Some of that fruit is ripe and ready to be picked, while other stocks are
on the verge. If you haven't collected your small cap harvest yet, we've
got one you may want to jump on. Like a real fruit tree though, you don't
want to wait too long to pick it.
As
many of you might recall, I still expect a rotation to play out in the
foreseeable future, where large caps lose their luster and small caps benefit
from redirected investment dollars. So truth be told, I'm kind of glad
we're seeing some of the better small cap names just move sideways for
now. Why? It's a chance for you to step in and become an owner and not
have to fight for a great price.
I made
this point about Smart Energy Solutions (OTCBB:
SMGY) on Wednesday, after observing several weeks of range-bound trading
(and more recently, some subtle upside hints). I believe the exact same
point can be made today about Clearly Canadian (OTCBB:
CCBEF). CCBEF shares are basically where they were at the beginning
of the year, but during that time, I feel the stock, as well as the
company itself, have been giving subtle clues of much better days ahead.
Clearly
Canadian's Numbers Behind The News
The
company certainly hasn't been lacking in the news department lately. It's
all well and good, but you know as well as I do for serious investors (like
yourselves), it's really all about the numbers.
The
hard part is, all the recent acquisitions and revamps make it difficult
to really compare apples to apples. I'll try and get it all laid out today
though.
For
their most recent reported quarter (their Q1, ending March 31st), Clearly
Canadian posted sales of $1.4 million. That was better than the previous
quarter's $1.0 million, and less than last year's Q1 total of $1.7 million.
For perspective, Clearly saw about $7.4 million in revenue last year.
Frankly,
I was surprised they did as well as they did. Remember how they dumped
their old distribution network and started to build one of their own from
scratch? That's reflected in this quarter's numbers. In the long run it's
a better option to develop your own distribution channels, but in the short
run it can take a bite out of sales.
Fortunately,
the impact of reworking the distribution network was somewhat offset by
DMR Food Corporation's sales.
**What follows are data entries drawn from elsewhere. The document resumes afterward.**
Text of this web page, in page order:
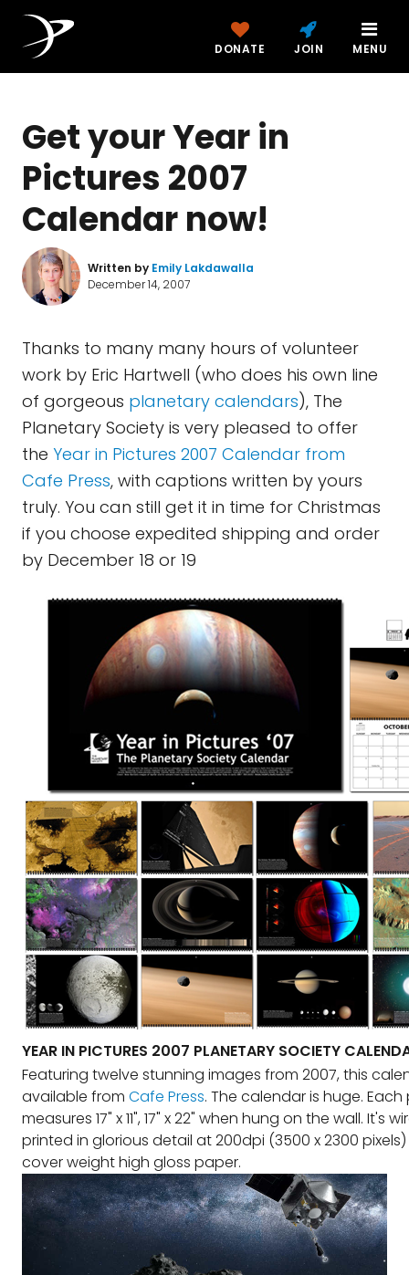
DONATE JOIN MENU
Get your Year in
Pictures 2007
Calendar now!
Written by Emily Lakdawalla
December 14, 2007
Thanks to many many hours of volunteer
work by Eric Hartwell (who does his own line
of gorgeous planetary calendars), The
Planetary Society is very pleased to offer
the Year in Pictures 2007 Calendar from
Cafe Press, with captions written by yours
truly. You can still get it in time for Christmas
if you choose expedited shipping and order
by December 18 or 19
YEAR IN PICTURES 2007 PLANETARY SOCIETY
Featuring twelve stunning images from 2007, this
available from Cafe Press. The calendar is huge.
measures 17" x 11", 17" x 22" when hung on the wall. It's
printed in glorious detail at 200dpi (3500 x 2300
cover weight high gloss paper.
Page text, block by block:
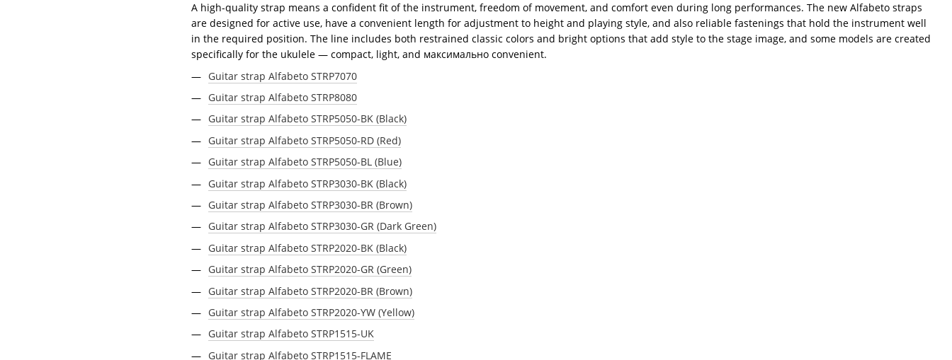
A high-quality strap means a confident fit of the instrument, freedom of movement, and comfort even during long performances. The new Alfabeto straps
are designed for active use, have a convenient length for adjustment to height and playing style, and also reliable fastenings that hold the instrument well
in the required position. The line includes both restrained classic colors and bright options that add style to the stage image, and some models are created
specifically for the ukulele — compact, light, and максимально convenient.
Guitar strap Alfabeto STRP7070
Guitar strap Alfabeto STRP8080
Guitar strap Alfabeto STRP5050-BK (Black)
Guitar strap Alfabeto STRP5050-RD (Red)
Guitar strap Alfabeto STRP5050-BL (Blue)
Guitar strap Alfabeto STRP3030-BK (Black)
Guitar strap Alfabeto STRP3030-BR (Brown)
Guitar strap Alfabeto STRP3030-GR (Dark Green)
Guitar strap Alfabeto STRP2020-BK (Black)
Guitar strap Alfabeto STRP2020-GR (Green)
Guitar strap Alfabeto STRP2020-BR (Brown)
Guitar strap Alfabeto STRP2020-YW (Yellow)
Guitar strap Alfabeto STRP1515-UK
Guitar strap Alfabeto STRP1515-FLAME
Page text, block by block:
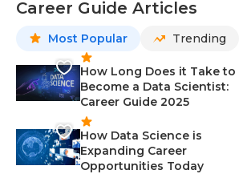
Career Guide Articles
Most Popular Trending
How Long Does it Take to
Become a Data Scientist:
Career Guide 2025
How Data Science is
Expanding Career
Opportunities Today

In fact, more than half of a million bucks
worth of the sales total came from DMR's organic foods, and the company
didn't even get to count a full quarter's worth of DMR's contribution.
DMR profitably did about $3.8 million in sales during their last fiscal
year, or roughly $900K per quarter that will now be added to Clearly's
results.
In
the meantime, Clearly also bought My Organic Baby. Those sales are not
reflected in the Q1 figures at all, as the acquisition didn't occur until
May. My Organic Baby did about $1.3 million in business last year, and
was also profitable.
So
by my count, the combined companies should be doing somewhere around $11
million per year, assuming sales stay flat. The good news it, they're not
- they're growing.
Taking
advantage of several new distribution channels, Clearly Canadian expects
to improve My Organic Baby's sales by 350% in 2007. That works out
to be about $4.5 million in baby food revenue, or $1.1 million per quarter.
And yes, it's possible for this to happen - the number of stores carrying
the line is likely to quadruple now that it's part of the Clearly
Canadian family.
And
it's not just baby food on a roll. Many of the company's major products
(food as well as drink) are now in leading grocery and natural food stores
- something the company never had before. Clearly expects this to
add an extra $4.5 million in revenue in 2007.
Even
without knowing the specific growth rates of their water and organic food
lines, the minimum grand total still seems impressive to me. My guess,
based on the numbers above, is an annual sales figure of at least $13.0
million just for starters. This is a vast improvement on last year's $7.4
million - when it was just a water company. The cash flow will help, and
considering DMR and My Organic bay were profitable, I think Clearly Canadian
is on solid footing.
Gettin'
From Here To There
You
don't need me to tell you the two acquisitions weren't free. However, I
don't know if a complete picture of the true financial cost was defined
until this latest SEC filing. I was braced for the worst, and ended up
being pleasantly surprised.
According
to their last 10Q, the remaining financial obligations resulting from the
two acquisitions only add up to about $5.1 million. Considering the revenue/cash
flow potential both new divisions bring to the table could make Clearly
Canadian a $13+ million company, the obligations actually seem pretty manageable.
More
than that, the obligations are scheduled to be whittled way through
2011. The total due in 2008 is $2.7 million, and the number gets smaller
each year. The last potential payment would be $275K in 2011. After then,
it's history. And don't forget, if the stock does well, they both may
be 'self-financing' buy-outs.
The
point is, the top line is already starting to move higher, and the acquisition
expenses are scheduled to shrink over the next five years (the cost
of goods and general expenses seem to be mostly fixed). I know the company
took on a lot of obligations to get from point A to pint B, but the pay-off
schedule doesn't seem bad at all - there's an end in sight with enough
cash and cash flow to cover it. Personally, I'd rather be an investor closer
to their point A, where we basically are now, rather than their
point B.
And
yes, I think investing in the stock also has a point A and point B,
largely reflective of the company's current results and future potential.
I'm
drawing the range boundaries here between $2.62 and $3.00 - those lines
catch the most highs and lows over the last few months. To some degree
the waffling may be understandable. Clearly Canadian is a company in flux,
and like I mentioned above, it's been hard to get a bead on what the new
and improved organization will look like. Based on these lines though,
I think a move above resistance at $3.00 will have very bullish implications.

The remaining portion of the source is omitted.